§ Data section
┄┄┄┄┄┄┄┄┄┄
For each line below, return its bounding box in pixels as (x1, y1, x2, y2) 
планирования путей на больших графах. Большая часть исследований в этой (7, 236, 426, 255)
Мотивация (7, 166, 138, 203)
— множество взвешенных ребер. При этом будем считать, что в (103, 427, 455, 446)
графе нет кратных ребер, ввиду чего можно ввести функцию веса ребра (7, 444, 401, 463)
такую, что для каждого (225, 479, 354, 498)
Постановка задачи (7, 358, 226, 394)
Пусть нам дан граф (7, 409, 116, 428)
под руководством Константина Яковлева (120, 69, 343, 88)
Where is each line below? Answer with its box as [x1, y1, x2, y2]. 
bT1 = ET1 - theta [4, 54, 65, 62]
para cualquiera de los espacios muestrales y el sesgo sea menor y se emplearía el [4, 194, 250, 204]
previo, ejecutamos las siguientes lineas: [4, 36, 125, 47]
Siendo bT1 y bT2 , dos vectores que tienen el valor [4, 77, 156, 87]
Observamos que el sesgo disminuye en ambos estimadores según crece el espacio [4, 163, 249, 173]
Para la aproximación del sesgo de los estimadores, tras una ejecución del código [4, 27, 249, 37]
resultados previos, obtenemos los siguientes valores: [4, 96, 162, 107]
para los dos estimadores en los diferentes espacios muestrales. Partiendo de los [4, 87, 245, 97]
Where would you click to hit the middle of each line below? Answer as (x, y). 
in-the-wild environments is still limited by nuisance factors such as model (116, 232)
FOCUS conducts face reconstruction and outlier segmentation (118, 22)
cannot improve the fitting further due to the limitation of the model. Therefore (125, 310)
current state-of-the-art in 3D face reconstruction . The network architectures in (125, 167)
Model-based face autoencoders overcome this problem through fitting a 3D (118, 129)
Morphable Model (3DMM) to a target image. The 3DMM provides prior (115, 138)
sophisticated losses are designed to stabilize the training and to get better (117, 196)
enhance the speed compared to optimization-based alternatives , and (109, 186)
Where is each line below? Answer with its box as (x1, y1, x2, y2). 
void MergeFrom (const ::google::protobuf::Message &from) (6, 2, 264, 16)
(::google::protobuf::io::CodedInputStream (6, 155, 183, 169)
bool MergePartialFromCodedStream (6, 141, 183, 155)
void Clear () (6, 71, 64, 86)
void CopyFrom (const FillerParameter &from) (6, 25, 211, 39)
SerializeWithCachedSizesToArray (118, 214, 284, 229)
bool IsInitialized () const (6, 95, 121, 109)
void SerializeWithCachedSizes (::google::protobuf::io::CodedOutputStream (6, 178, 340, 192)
┄┄┄┄┄┄┄┄┄┄
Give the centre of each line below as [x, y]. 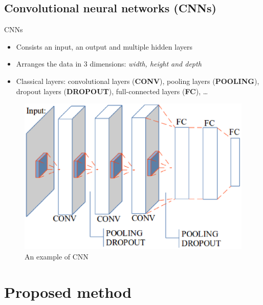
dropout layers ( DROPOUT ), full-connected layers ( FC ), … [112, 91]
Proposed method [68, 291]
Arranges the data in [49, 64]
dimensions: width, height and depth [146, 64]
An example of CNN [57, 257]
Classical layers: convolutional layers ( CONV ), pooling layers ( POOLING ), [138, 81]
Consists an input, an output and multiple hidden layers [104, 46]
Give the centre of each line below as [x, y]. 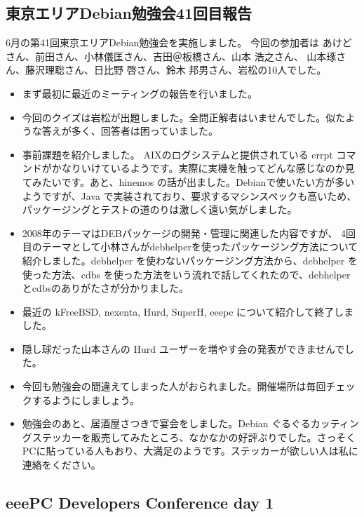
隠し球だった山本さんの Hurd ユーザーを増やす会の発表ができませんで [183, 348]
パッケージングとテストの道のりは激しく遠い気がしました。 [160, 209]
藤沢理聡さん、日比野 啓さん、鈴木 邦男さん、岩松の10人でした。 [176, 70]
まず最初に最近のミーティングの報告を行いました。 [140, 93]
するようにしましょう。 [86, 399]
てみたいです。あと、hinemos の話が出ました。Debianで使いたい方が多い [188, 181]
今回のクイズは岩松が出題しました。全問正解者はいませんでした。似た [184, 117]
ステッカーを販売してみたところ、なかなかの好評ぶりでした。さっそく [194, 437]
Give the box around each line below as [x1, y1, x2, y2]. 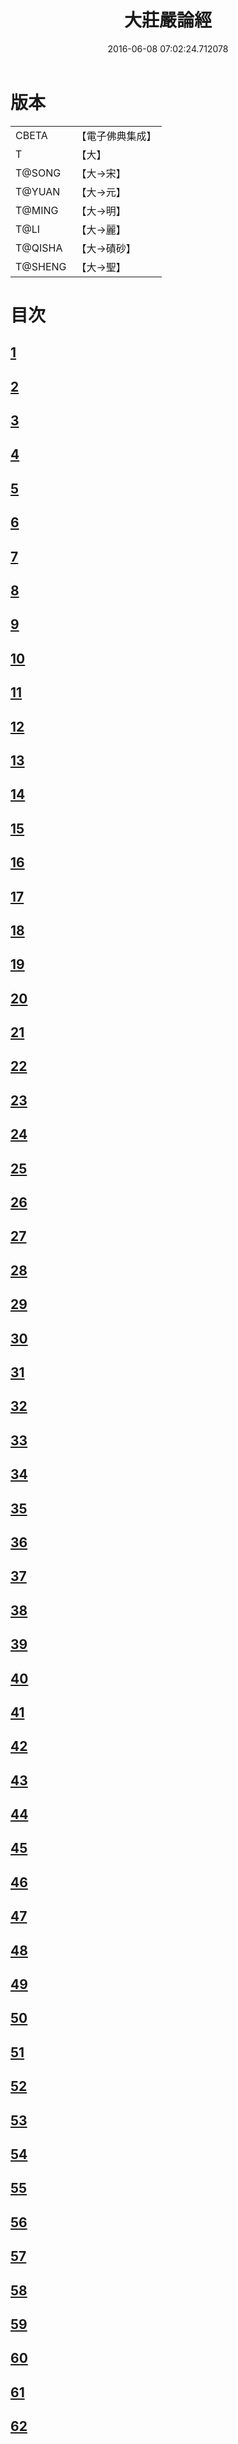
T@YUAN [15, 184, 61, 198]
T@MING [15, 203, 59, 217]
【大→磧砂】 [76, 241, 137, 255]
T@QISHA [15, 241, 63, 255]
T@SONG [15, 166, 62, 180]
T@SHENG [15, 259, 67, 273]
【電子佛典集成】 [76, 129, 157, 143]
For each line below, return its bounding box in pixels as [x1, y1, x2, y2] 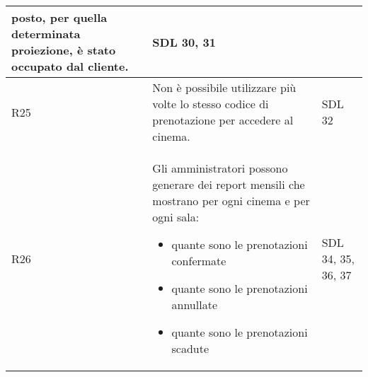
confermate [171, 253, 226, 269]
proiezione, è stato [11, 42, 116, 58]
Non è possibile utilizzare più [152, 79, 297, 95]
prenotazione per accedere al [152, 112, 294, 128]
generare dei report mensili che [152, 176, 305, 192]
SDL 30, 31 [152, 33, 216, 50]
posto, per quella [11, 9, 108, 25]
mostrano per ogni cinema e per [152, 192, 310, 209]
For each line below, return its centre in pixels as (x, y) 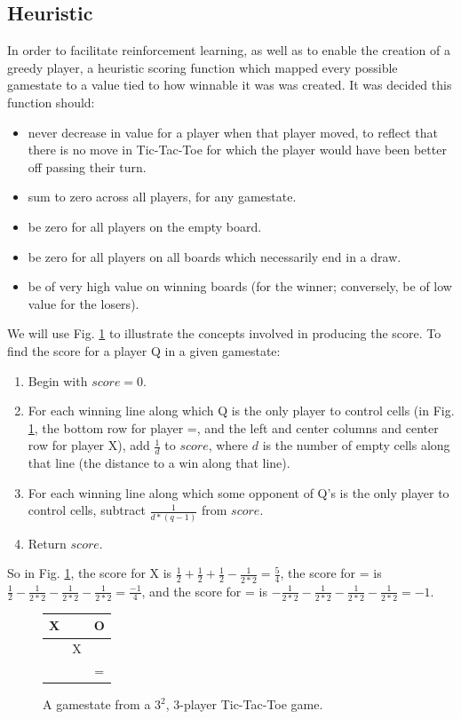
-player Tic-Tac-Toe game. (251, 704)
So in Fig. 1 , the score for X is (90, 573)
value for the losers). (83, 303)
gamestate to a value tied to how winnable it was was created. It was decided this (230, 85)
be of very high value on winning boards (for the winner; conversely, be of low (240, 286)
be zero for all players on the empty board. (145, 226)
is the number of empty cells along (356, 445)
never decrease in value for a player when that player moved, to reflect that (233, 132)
┄┄┄┄┄┄┄┄┄┄
§ Brief
Filter the entries down to the lines containing "Answer". Copy each of those lines.

§ Written response
Where is each line below? Answer with its box as [x1, y1, x2, y2]. 
Where would you click to hit the middle of each line below? Answer as (x, y). 
Where is each line below? Answer with its box as (x1, y1, x2, y2). 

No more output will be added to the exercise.